[Records from a collection]
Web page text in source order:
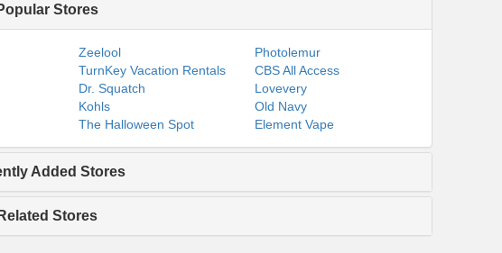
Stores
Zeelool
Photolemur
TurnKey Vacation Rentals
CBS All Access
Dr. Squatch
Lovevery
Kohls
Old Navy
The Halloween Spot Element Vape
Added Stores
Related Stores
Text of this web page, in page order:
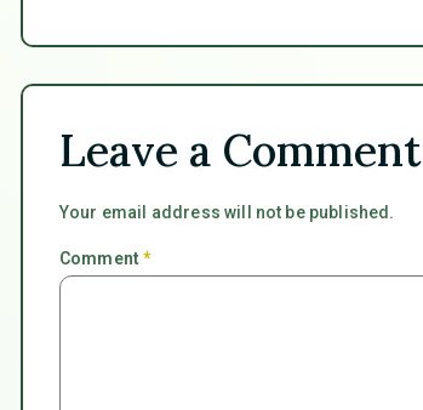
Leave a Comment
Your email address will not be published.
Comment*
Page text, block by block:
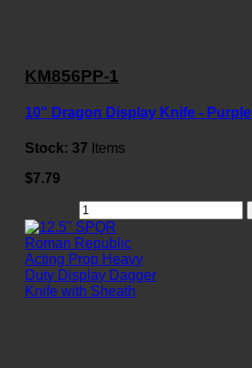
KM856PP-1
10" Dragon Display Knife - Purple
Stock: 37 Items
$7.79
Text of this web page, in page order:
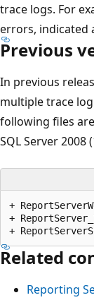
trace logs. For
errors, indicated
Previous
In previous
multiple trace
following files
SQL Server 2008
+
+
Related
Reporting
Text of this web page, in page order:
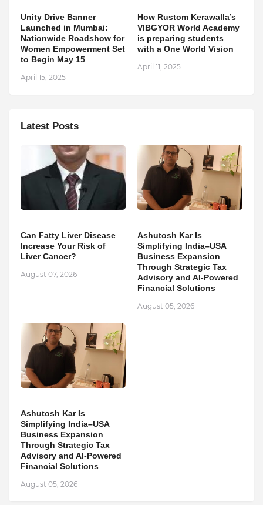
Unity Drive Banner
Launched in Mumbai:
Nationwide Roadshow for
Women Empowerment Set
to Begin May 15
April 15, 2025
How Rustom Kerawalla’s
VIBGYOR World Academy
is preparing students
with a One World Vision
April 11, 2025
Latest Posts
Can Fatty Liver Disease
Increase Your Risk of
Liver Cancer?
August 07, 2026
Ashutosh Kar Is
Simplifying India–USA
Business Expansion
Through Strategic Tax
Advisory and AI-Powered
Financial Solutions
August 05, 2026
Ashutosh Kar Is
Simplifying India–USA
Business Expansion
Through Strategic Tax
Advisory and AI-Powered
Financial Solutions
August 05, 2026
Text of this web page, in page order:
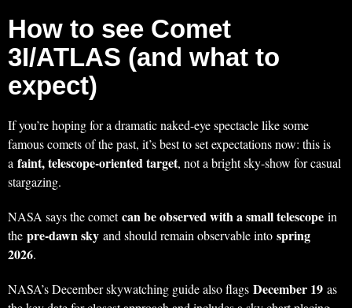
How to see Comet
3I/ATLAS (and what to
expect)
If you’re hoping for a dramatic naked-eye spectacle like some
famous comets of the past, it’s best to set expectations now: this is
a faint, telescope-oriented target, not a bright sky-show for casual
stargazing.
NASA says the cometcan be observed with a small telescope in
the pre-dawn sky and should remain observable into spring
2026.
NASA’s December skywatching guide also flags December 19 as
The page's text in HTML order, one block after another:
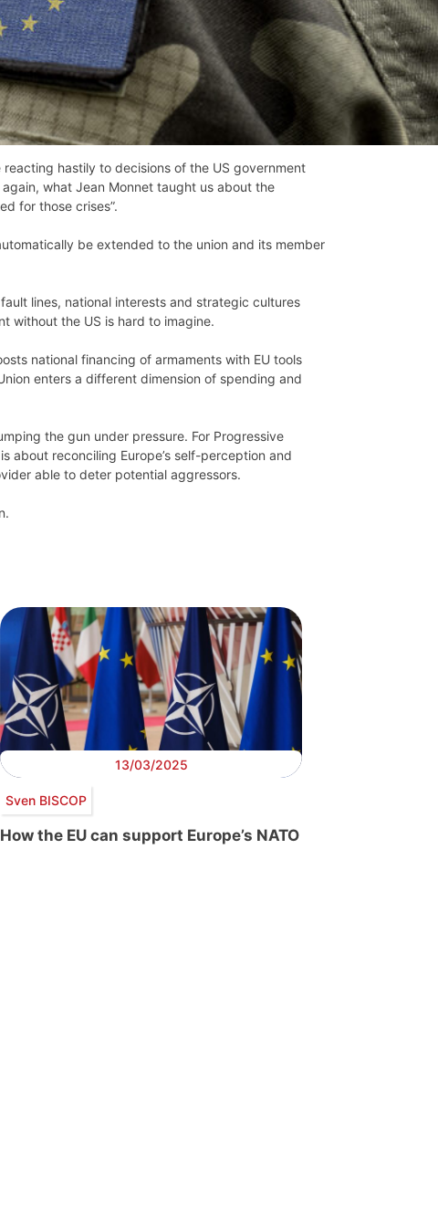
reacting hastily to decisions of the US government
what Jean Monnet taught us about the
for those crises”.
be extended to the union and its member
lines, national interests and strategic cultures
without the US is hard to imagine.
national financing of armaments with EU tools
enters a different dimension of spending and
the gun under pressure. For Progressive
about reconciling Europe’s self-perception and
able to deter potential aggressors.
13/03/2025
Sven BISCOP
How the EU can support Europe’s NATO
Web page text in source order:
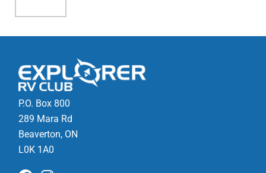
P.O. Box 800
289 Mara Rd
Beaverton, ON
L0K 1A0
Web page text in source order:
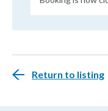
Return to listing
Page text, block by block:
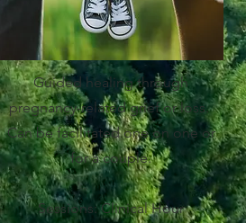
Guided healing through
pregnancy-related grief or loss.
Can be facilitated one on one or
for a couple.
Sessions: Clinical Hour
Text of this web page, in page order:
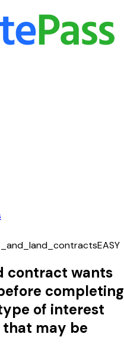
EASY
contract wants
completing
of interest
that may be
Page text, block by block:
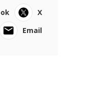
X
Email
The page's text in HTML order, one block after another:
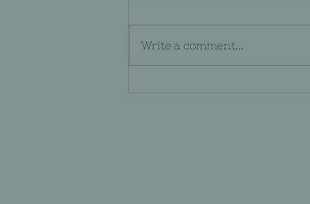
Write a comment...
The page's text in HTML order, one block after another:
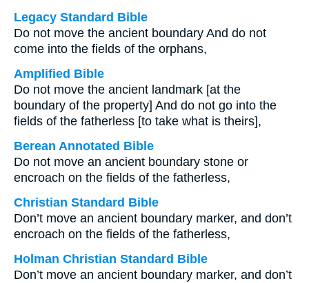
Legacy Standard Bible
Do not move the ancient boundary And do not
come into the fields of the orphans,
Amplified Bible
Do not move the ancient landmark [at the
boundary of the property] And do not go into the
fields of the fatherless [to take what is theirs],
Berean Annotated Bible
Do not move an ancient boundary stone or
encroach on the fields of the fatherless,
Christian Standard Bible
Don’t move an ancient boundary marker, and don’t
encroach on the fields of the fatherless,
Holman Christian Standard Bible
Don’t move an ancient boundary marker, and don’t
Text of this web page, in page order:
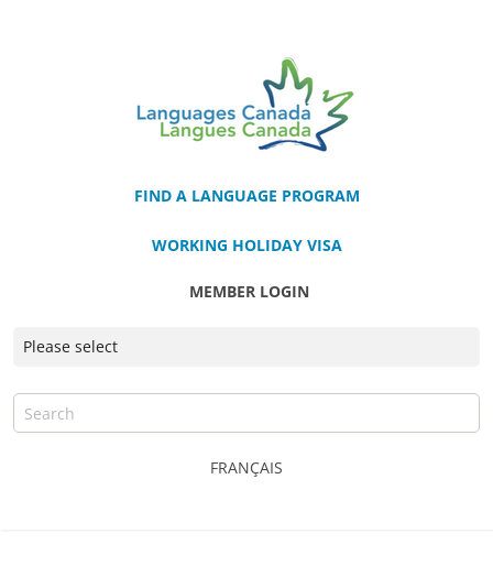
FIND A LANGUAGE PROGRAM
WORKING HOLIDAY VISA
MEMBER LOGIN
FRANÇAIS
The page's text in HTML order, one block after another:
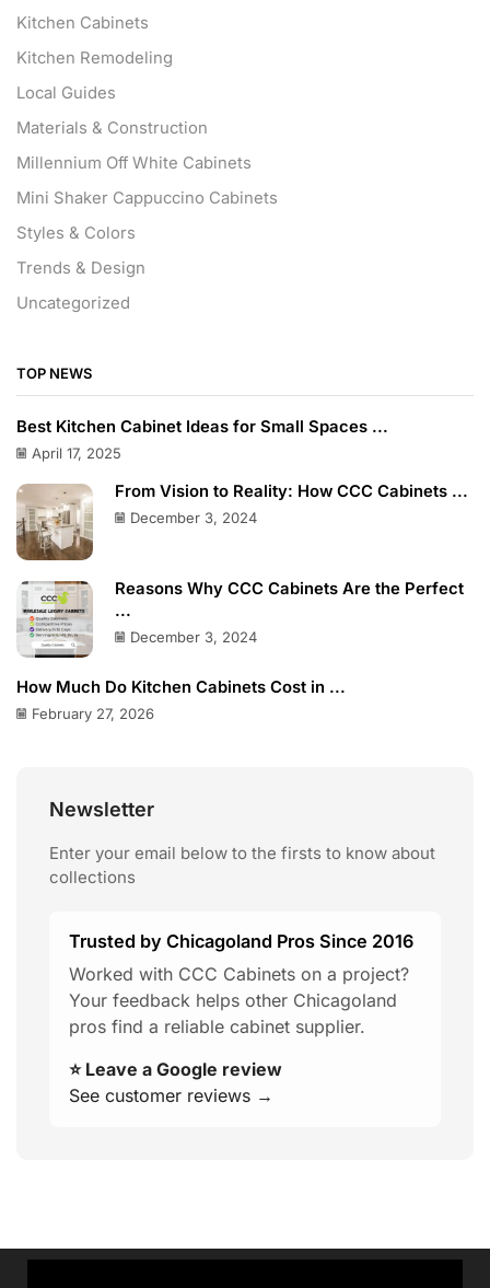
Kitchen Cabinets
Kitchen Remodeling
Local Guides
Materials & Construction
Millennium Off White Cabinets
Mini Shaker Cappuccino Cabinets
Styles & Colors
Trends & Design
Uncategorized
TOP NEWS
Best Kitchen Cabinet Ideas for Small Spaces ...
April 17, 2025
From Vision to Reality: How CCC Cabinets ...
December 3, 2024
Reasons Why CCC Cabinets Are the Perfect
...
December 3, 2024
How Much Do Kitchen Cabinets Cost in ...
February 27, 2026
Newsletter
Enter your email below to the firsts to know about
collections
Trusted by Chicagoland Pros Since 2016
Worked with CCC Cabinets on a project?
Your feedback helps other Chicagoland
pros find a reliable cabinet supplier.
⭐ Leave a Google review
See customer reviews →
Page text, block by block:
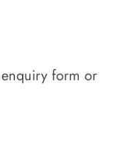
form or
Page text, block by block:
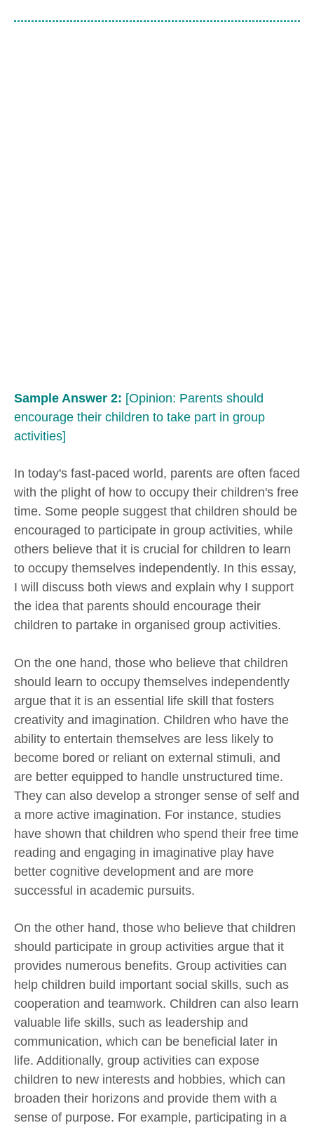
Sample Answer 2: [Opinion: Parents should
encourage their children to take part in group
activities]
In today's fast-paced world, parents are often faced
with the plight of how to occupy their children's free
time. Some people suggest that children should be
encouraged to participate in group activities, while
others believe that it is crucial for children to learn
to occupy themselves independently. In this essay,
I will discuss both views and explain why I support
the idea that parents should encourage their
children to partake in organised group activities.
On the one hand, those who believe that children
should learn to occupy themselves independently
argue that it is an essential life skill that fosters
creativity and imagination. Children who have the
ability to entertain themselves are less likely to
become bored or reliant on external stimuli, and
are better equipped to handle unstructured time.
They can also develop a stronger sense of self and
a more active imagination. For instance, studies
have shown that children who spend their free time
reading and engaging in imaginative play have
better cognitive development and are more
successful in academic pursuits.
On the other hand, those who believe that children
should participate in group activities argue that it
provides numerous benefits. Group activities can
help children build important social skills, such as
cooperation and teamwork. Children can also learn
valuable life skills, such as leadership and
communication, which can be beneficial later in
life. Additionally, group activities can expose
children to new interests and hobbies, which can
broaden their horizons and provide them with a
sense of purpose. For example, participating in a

Your objective: Show me all lines in the records that contain "Christian".

Answer for the task:
Christian Standard Bible
Holman Christian Standard Bible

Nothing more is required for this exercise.